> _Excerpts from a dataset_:
▬▬▬▬▬▬

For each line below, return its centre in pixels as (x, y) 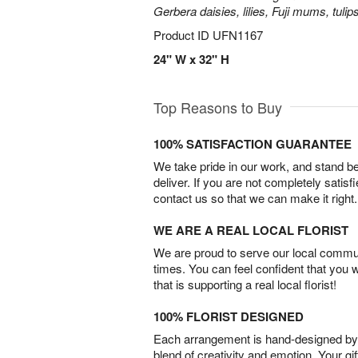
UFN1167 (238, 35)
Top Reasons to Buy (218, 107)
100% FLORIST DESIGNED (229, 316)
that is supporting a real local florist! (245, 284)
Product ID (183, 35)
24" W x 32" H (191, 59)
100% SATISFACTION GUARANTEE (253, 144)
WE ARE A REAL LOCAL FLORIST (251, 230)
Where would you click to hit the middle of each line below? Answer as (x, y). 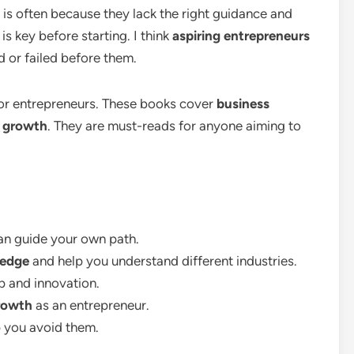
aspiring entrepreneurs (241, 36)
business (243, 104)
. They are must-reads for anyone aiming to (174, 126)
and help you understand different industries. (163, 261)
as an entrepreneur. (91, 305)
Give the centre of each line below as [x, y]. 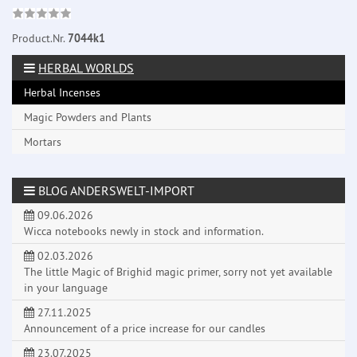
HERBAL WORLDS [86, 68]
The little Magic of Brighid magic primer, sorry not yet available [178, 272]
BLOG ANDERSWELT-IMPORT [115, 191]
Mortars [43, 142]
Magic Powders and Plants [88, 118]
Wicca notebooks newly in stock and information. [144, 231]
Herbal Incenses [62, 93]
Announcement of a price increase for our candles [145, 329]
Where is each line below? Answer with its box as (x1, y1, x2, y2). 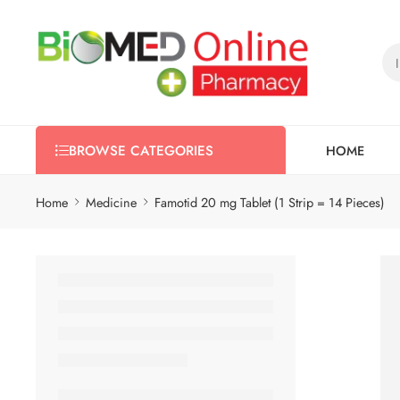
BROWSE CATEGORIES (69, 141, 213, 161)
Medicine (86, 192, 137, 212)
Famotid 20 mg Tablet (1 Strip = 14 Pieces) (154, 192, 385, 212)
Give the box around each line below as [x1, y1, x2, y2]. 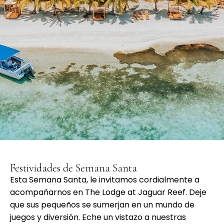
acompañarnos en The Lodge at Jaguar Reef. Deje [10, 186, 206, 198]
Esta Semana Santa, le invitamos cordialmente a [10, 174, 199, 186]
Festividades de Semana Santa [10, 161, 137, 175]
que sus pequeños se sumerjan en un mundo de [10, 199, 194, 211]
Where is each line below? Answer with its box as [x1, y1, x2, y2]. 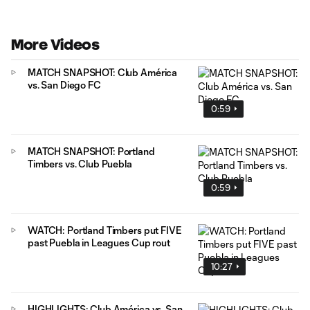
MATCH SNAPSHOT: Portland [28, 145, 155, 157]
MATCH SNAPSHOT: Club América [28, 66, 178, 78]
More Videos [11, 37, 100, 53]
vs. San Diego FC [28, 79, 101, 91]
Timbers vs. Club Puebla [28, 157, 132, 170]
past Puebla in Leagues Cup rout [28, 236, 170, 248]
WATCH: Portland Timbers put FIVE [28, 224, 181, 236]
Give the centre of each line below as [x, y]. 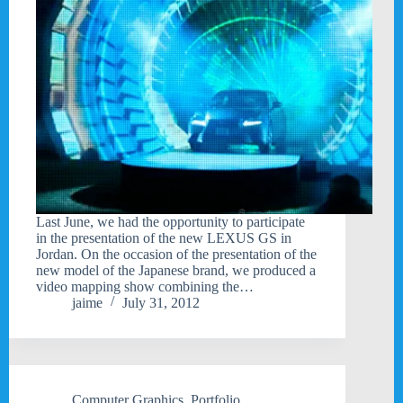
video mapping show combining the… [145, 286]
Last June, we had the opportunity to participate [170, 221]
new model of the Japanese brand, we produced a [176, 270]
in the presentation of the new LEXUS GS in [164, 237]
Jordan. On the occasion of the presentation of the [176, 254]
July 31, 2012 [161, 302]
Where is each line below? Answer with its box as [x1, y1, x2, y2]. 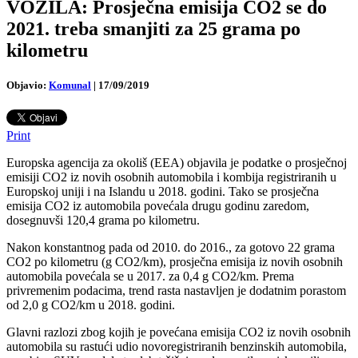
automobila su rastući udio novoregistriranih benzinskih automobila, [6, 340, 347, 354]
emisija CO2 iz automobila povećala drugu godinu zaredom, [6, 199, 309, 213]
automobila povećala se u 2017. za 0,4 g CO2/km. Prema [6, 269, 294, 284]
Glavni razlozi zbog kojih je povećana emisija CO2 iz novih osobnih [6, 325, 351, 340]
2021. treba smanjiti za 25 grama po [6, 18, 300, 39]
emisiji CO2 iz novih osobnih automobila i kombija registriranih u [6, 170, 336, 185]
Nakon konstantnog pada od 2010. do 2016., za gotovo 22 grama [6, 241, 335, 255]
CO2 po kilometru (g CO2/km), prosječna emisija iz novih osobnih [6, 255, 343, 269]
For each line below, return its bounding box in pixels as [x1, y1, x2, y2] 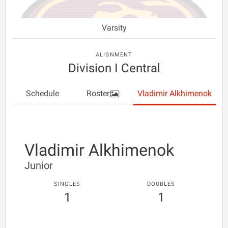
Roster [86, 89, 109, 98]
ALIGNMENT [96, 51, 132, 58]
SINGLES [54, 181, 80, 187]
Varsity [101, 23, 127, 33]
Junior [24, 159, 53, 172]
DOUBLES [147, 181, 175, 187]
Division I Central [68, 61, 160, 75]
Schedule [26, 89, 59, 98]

▬▬▬▬▬▬

> _Work request_: Without including any picture, repeat the data exactly.

> _Answer space_:
For each line below, return its centre in pixels as (x, y) 
UFN1167 (238, 35)
Top Reasons to Buy (218, 107)
100% FLORIST DESIGNED (229, 316)
that is supporting a real local florist! (245, 284)
Product ID (183, 35)
24" W x 32" H (191, 59)
100% SATISFACTION GUARANTEE (253, 144)
WE ARE A REAL LOCAL FLORIST (251, 230)
Where would you click to hit the middle of each line below? Answer as (x, y). 
aspiring entrepreneurs (241, 36)
business (243, 104)
. They are must-reads for anyone aiming to (174, 126)
and help you understand different industries. (163, 261)
as an entrepreneur. (91, 305)
Give the centre of each line below as [x, y]. 
HERBAL WORLDS [86, 68]
The little Magic of Brighid magic primer, sorry not yet available [178, 272]
BLOG ANDERSWELT-IMPORT [115, 191]
Mortars [43, 142]
Magic Powders and Plants [88, 118]
Wicca notebooks newly in stock and information. [144, 231]
Herbal Incenses [62, 93]
Announcement of a price increase for our candles [145, 329]
Where is each line below? Answer with its box as (x1, y1, x2, y2). 
BROWSE CATEGORIES (69, 141, 213, 161)
Medicine (86, 192, 137, 212)
Famotid 20 mg Tablet (1 Strip = 14 Pieces) (154, 192, 385, 212)
Give the box around each line below as [x1, y1, x2, y2]. 
acompañarnos en The Lodge at Jaguar Reef. Deje [10, 186, 206, 198]
Esta Semana Santa, le invitamos cordialmente a [10, 174, 199, 186]
Festividades de Semana Santa [10, 161, 137, 175]
que sus pequeños se sumerjan en un mundo de [10, 199, 194, 211]
Where is each line below? Answer with its box as [x1, y1, x2, y2]. 
MATCH SNAPSHOT: Portland [28, 145, 155, 157]
MATCH SNAPSHOT: Club América [28, 66, 178, 78]
More Videos [11, 37, 100, 53]
vs. San Diego FC [28, 79, 101, 91]
Timbers vs. Club Puebla [28, 157, 132, 170]
past Puebla in Leagues Cup rout [28, 236, 170, 248]
WATCH: Portland Timbers put FIVE [28, 224, 181, 236]
Give the centre of each line below as [x, y]. 
video mapping show combining the… [145, 286]
Last June, we had the opportunity to participate [170, 221]
new model of the Japanese brand, we produced a [176, 270]
in the presentation of the new LEXUS GS in [164, 237]
Jordan. On the occasion of the presentation of the [176, 254]
July 31, 2012 [161, 302]
Where is each line below? Answer with its box as [x1, y1, x2, y2]. 
automobila su rastući udio novoregistriranih benzinskih automobila, [6, 340, 347, 354]
emisija CO2 iz automobila povećala drugu godinu zaredom, [6, 199, 309, 213]
automobila povećala se u 2017. za 0,4 g CO2/km. Prema [6, 269, 294, 284]
Glavni razlozi zbog kojih je povećana emisija CO2 iz novih osobnih [6, 325, 351, 340]
2021. treba smanjiti za 25 grama po [6, 18, 300, 39]
emisiji CO2 iz novih osobnih automobila i kombija registriranih u [6, 170, 336, 185]
Nakon konstantnog pada od 2010. do 2016., za gotovo 22 grama [6, 241, 335, 255]
CO2 po kilometru (g CO2/km), prosječna emisija iz novih osobnih [6, 255, 343, 269]
For each line below, return its bounding box in pixels as [x1, y1, x2, y2] 
Roster [86, 89, 109, 98]
ALIGNMENT [96, 51, 132, 58]
SINGLES [54, 181, 80, 187]
Varsity [101, 23, 127, 33]
Junior [24, 159, 53, 172]
DOUBLES [147, 181, 175, 187]
Division I Central [68, 61, 160, 75]
Schedule [26, 89, 59, 98]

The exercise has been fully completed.